Data items:
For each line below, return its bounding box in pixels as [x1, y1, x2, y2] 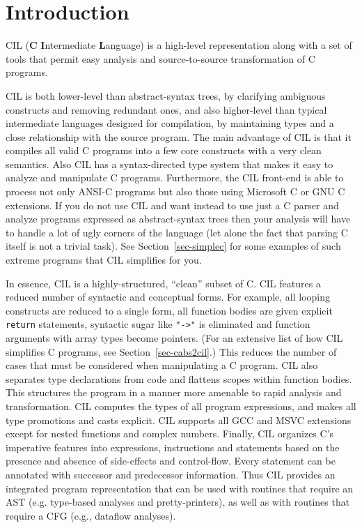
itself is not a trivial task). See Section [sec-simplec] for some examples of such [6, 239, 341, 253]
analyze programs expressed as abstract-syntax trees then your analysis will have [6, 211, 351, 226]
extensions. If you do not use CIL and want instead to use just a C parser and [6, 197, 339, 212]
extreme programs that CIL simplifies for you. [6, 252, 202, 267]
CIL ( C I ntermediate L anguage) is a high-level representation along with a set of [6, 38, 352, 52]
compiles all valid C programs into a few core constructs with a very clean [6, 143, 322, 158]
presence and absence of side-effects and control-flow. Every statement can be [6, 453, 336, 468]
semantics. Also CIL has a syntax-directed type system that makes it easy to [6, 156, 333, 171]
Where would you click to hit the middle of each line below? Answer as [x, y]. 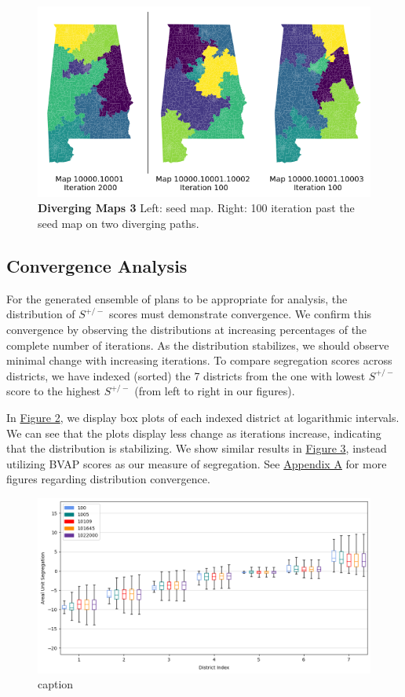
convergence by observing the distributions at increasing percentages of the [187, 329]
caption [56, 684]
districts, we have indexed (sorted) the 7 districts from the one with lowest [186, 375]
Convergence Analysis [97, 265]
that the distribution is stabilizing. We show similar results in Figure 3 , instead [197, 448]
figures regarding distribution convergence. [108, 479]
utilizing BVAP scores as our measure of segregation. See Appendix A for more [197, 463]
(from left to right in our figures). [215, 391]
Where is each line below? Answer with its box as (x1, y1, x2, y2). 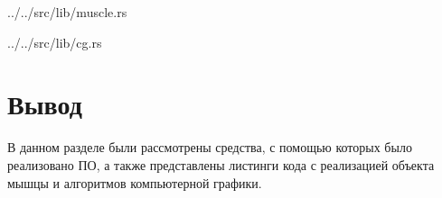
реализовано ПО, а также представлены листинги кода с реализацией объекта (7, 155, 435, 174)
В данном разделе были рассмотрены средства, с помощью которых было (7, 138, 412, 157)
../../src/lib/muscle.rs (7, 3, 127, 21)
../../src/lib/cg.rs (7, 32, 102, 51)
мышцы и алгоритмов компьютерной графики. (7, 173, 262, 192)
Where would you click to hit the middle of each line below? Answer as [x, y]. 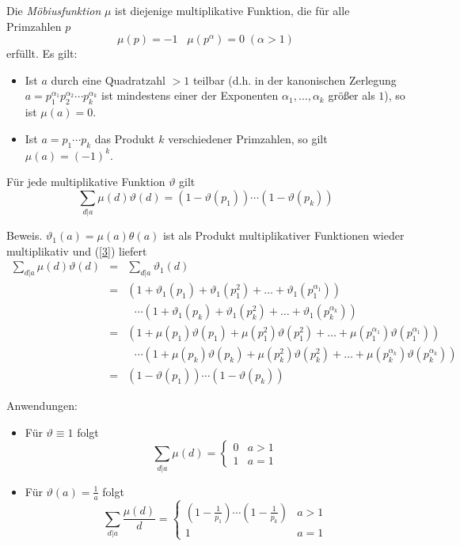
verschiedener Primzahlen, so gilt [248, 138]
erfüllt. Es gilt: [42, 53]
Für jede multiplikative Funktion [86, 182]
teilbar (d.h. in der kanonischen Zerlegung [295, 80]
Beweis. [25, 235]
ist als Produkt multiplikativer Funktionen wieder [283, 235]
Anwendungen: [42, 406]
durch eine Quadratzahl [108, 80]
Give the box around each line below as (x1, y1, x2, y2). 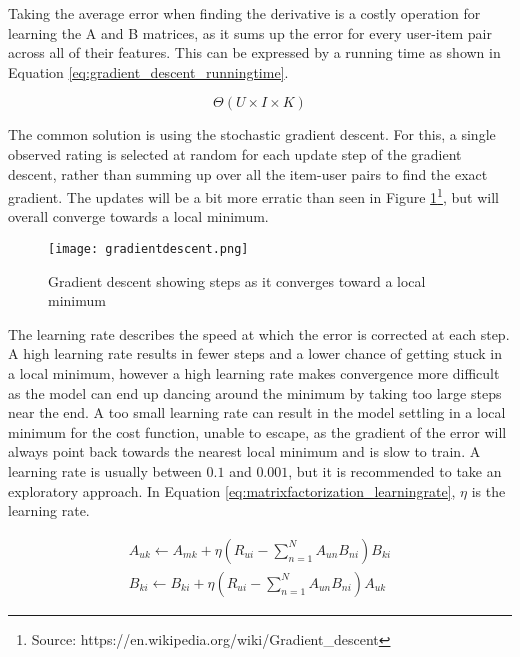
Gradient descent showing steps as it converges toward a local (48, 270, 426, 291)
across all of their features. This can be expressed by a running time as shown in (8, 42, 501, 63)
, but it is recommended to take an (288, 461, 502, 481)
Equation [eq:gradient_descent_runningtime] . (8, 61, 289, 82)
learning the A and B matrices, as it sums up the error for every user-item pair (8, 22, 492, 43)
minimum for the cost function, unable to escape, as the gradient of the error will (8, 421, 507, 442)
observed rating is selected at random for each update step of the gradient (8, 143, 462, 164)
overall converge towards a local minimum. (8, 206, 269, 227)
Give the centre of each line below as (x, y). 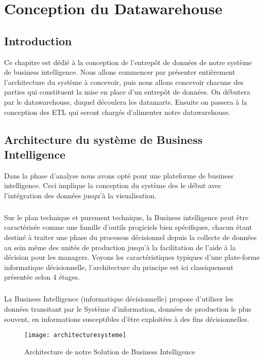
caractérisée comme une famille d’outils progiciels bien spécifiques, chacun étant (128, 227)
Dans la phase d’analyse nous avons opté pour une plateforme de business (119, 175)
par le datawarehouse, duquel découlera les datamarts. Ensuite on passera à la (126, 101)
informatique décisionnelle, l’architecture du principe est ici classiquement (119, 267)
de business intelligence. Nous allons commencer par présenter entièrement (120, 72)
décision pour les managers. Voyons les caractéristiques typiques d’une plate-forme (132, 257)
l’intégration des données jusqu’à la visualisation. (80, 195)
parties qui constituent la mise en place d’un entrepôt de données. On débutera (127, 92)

---

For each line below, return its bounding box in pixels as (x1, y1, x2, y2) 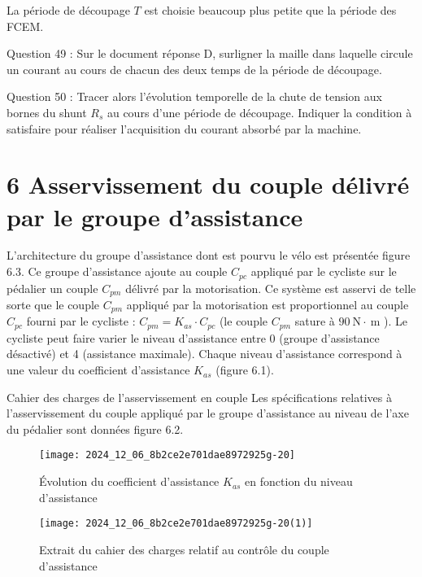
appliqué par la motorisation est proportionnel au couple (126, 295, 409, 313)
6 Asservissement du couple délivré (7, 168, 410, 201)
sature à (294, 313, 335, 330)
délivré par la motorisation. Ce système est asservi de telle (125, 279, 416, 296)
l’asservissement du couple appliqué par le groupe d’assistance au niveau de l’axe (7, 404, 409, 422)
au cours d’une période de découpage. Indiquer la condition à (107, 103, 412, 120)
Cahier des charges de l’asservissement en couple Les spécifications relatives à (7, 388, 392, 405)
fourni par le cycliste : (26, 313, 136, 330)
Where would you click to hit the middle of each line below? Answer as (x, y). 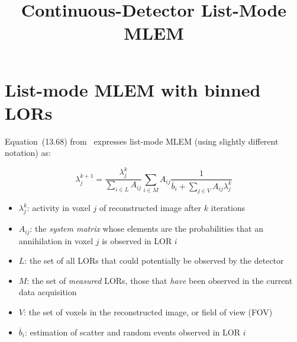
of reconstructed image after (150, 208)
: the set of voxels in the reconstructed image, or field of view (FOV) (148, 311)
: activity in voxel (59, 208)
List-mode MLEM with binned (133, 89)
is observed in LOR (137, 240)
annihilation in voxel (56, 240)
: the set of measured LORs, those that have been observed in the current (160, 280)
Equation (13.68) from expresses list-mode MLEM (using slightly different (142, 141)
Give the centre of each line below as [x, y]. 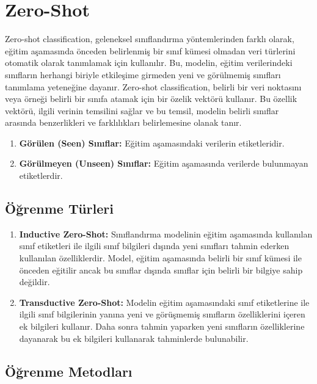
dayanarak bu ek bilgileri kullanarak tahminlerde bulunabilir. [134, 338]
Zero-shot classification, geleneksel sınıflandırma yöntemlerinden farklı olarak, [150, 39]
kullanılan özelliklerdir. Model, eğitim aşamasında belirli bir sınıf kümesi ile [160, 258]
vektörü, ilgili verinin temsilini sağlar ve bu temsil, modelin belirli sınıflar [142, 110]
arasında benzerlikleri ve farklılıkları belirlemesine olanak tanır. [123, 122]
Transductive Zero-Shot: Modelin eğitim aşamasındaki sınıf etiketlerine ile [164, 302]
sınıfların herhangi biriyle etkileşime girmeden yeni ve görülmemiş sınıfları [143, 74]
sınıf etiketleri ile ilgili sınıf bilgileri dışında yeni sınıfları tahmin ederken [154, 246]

*Work required*
Every line from the line containing "appliqué par la" through the line containing "l’asservissement du couple" in the records above must be retyped exactly. Leave out the rest.

*Answer box*
appliqué par la motorisation est proportionnel au couple (126, 295, 409, 313)
6 Asservissement du couple délivré (7, 168, 410, 201)
sature à (294, 313, 335, 330)
délivré par la motorisation. Ce système est asservi de telle (125, 279, 416, 296)
l’asservissement du couple appliqué par le groupe d’assistance au niveau de l’axe (7, 404, 409, 422)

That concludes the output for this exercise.